DATA IN THIS EXERCISE

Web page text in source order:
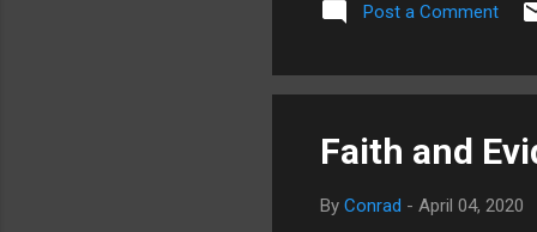
Post a Comment
Faith and
By Conrad - April 04, 2020
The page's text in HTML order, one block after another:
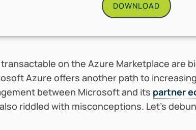
DOWNLOAD
on the Azure Marketplace are
Azure offers another path to
between Microsoft and its partner
riddled with misconceptions. Let’s
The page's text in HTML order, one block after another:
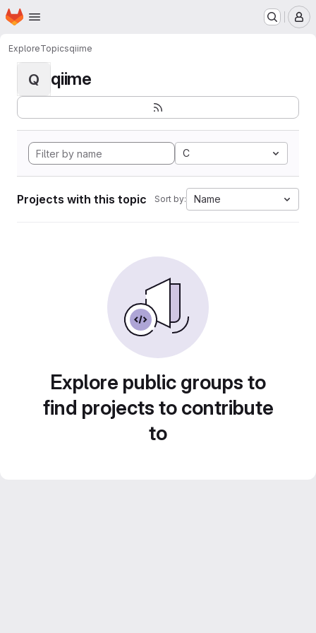
Skip to main content
Homepage
ExploreTopicsqiime
Q qiime
C
Projects with this topic Sort by: Name
Explore public groups to
find projects to contribute
to
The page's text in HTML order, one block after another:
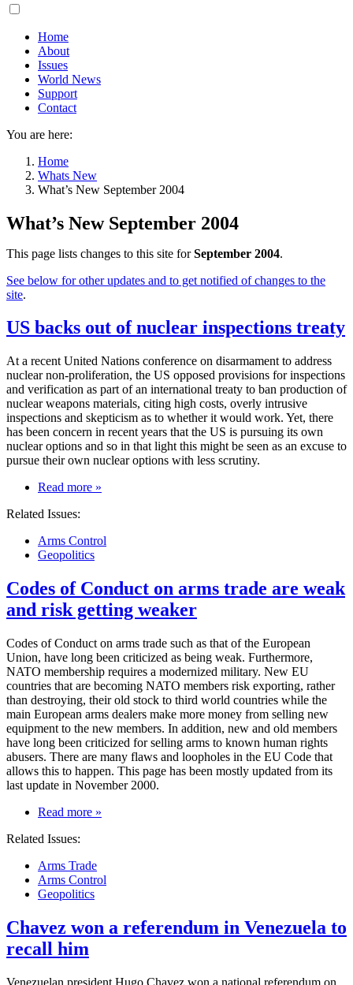
Main
Home
About
Issues
World News
Support
Contact
You are here:
Home
Whats New
What’s New September 2004
What’s New September 2004
This page lists changes to this site forSeptember 2004.
See below for other updates and to get notified of changes to the
site.
US backs out of nuclear inspections treaty
At a recent United Nations conference on disarmament to address
nuclear non-proliferation, the US opposed provisions for inspections
and verification as part of an international treaty to ban production of
nuclear weapons materials, citing high costs, overly intrusive
inspections and skepticism as to whether it would work. Yet, there
has been concern in recent years that the US is pursuing its own
nuclear options and so in that light this might be seen as an excuse to
pursue their own nuclear options with less scrutiny.
Read more on
of
treaty
»
Related Issues:
Arms Control
Geopolitics
Codes of Conduct on arms trade are weak
and risk getting weaker
Codes of Conduct on arms trade such as that of the European
Union, have long been criticized as being weak. Furthermore,
NATO membership requires a modernized military. New EU
countries that are becoming NATO members risk exporting, rather
than destroying, their old stock to third world countries while the
main European arms dealers make more money from selling new
equipment to the new members. In addition, new and old members
have long been criticized for selling arms to known human rights
abusers. There are many flaws and loopholes in the EU Code that
allows this to happen. This page has been mostly updated from its
last update in November 2000.
Read more on
on
arms
weak
and
weaker
»
Related Issues:
Arms Trade
Arms Control
Geopolitics
Chavez won a referendum in Venezuela to
recall him
Venezuelan president Hugo Chavez won a national referendum on
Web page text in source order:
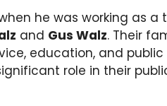
he was working as
and Gus Walz. Their
education, and public
role in their
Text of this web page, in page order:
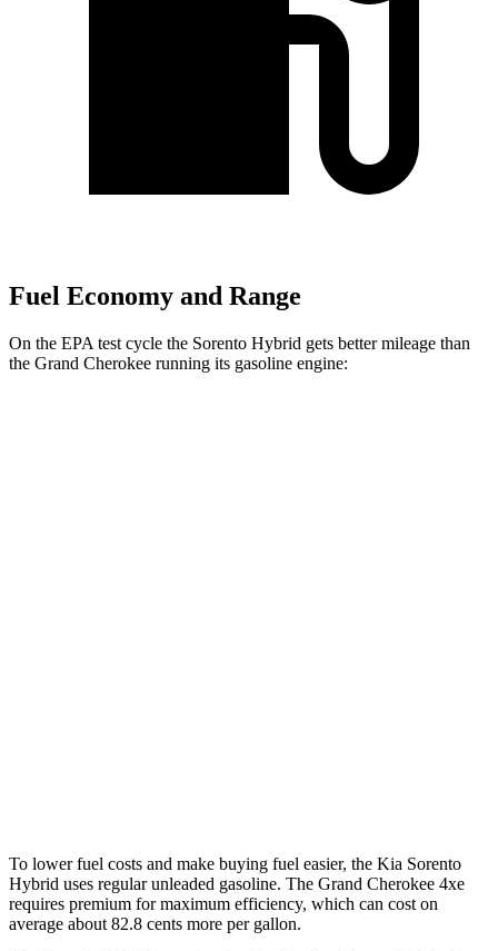
Fuel Economy and Range
On the EPA test cycle the Sorento Hybrid gets better mileage than
the Grand Cherokee running its gasoline engine:
To lower fuel costs and make buying fuel easier, the Kia Sorento
Hybrid uses regular unleaded gasoline. The Grand Cherokee 4xe
requires premium for maximum efficiency, which can cost on
average about 82.8 cents more per gallon.
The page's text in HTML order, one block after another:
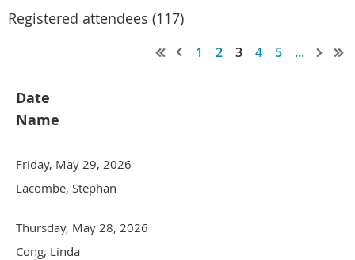
Registered attendees (117)
1 2 3 4 5 ...
Date
Name
Friday, May 29, 2026
Lacombe, Stephan
Thursday, May 28, 2026
Cong, Linda
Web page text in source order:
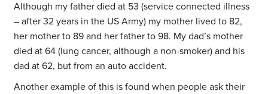
Although my father died at 53 (service connected illness
– after 32 years in the US Army) my mother lived to 82,
her mother to 89 and her father to 98. My dad’s mother
died at 64 (lung cancer, although a non-smoker) and his
dad at 62, but from an auto accident.
Another example of this is found when people ask their
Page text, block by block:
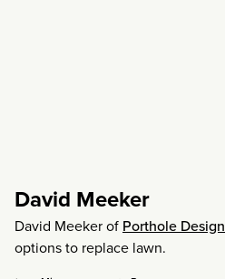
David Meeker
David Meeker of Porthole Design
options to replace lawn.
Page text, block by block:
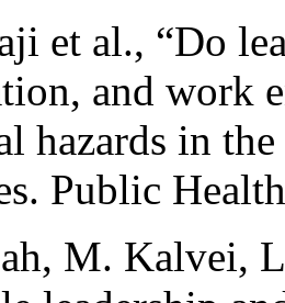
et al., “Do
and work
hazards in
Public
M. Kalvei,
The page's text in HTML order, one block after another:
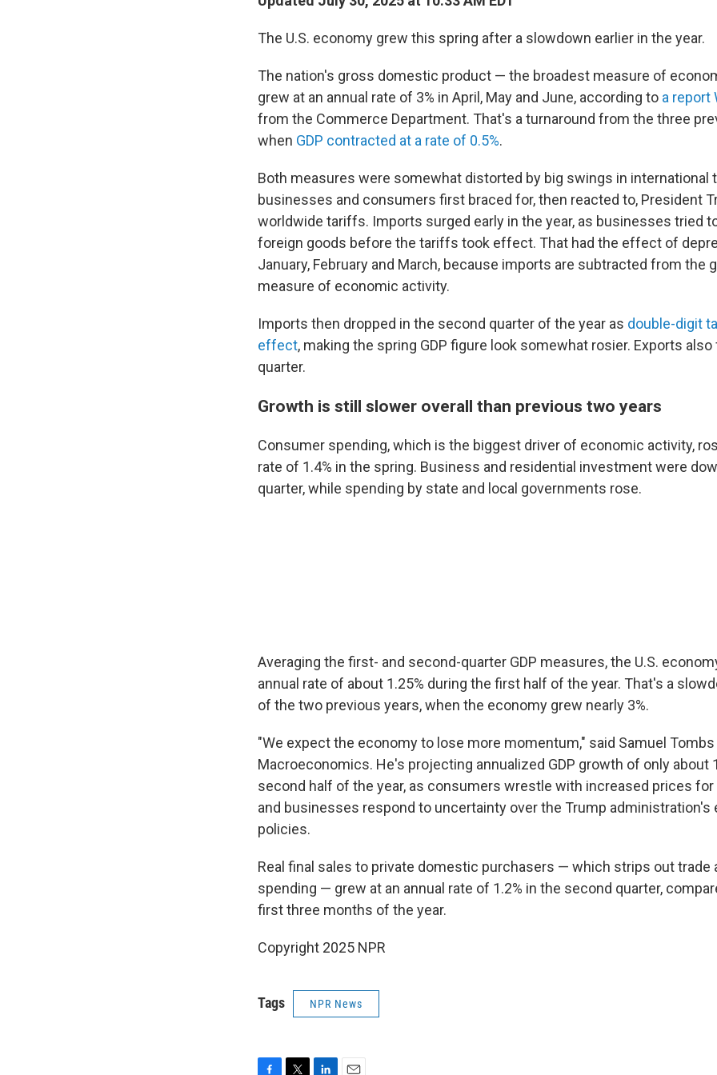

WORK TO COMPLETE
Reproduce all the data as it stands. The pictures are not part of the copy.

THE ANSWER
Web page text in source order:
Post a Comment
Faith and
By Conrad - April 04, 2020
The page's text in HTML order, one block after another:
DOWNLOAD
on the Azure Marketplace are
Azure offers another path to
between Microsoft and its partner
riddled with misconceptions. Let’s
The page's text in HTML order, one block after another:
Skip to main content
Homepage
ExploreTopicsqiime
Q qiime
C
Projects with this topic Sort by: Name
Explore public groups to
find projects to contribute
to
The page's text in HTML order, one block after another:
Main
Home
About
Issues
World News
Support
Contact
You are here:
Home
Whats New
What’s New September 2004
What’s New September 2004
This page lists changes to this site forSeptember 2004.
See below for other updates and to get notified of changes to the
site.
US backs out of nuclear inspections treaty
At a recent United Nations conference on disarmament to address
nuclear non-proliferation, the US opposed provisions for inspections
and verification as part of an international treaty to ban production of
nuclear weapons materials, citing high costs, overly intrusive
inspections and skepticism as to whether it would work. Yet, there
has been concern in recent years that the US is pursuing its own
nuclear options and so in that light this might be seen as an excuse to
pursue their own nuclear options with less scrutiny.
Read more on
of
treaty
»
Related Issues:
Arms Control
Geopolitics
Codes of Conduct on arms trade are weak
and risk getting weaker
Codes of Conduct on arms trade such as that of the European
Union, have long been criticized as being weak. Furthermore,
NATO membership requires a modernized military. New EU
countries that are becoming NATO members risk exporting, rather
than destroying, their old stock to third world countries while the
main European arms dealers make more money from selling new
equipment to the new members. In addition, new and old members
have long been criticized for selling arms to known human rights
abusers. There are many flaws and loopholes in the EU Code that
allows this to happen. This page has been mostly updated from its
last update in November 2000.
Read more on
on
arms
weak
and
weaker
»
Related Issues:
Arms Trade
Arms Control
Geopolitics
Chavez won a referendum in Venezuela to
recall him
Venezuelan president Hugo Chavez won a national referendum on
Web page text in source order:
he was working as
and Gus Walz. Their
education, and public
role in their
Text of this web page, in page order:
Fuel Economy and Range
On the EPA test cycle the Sorento Hybrid gets better mileage than
the Grand Cherokee running its gasoline engine:
To lower fuel costs and make buying fuel easier, the Kia Sorento
Hybrid uses regular unleaded gasoline. The Grand Cherokee 4xe
requires premium for maximum efficiency, which can cost on
average about 82.8 cents more per gallon.
The page's text in HTML order, one block after another:
Registered attendees (117)
1 2 3 4 5 ...
Date
Name
Friday, May 29, 2026
Lacombe, Stephan
Thursday, May 28, 2026
Cong, Linda
Web page text in source order:
Although my father died at 53 (service connected illness
– after 32 years in the US Army) my mother lived to 82,
her mother to 89 and her father to 98. My dad’s mother
died at 64 (lung cancer, although a non-smoker) and his
dad at 62, but from an auto accident.
Another example of this is found when people ask their
Page text, block by block:
David Meeker
David Meeker of Porthole Design
options to replace lawn.
Page text, block by block:
et al., “Do
and work
hazards in
Public
M. Kalvei,
The page's text in HTML order, one block after another:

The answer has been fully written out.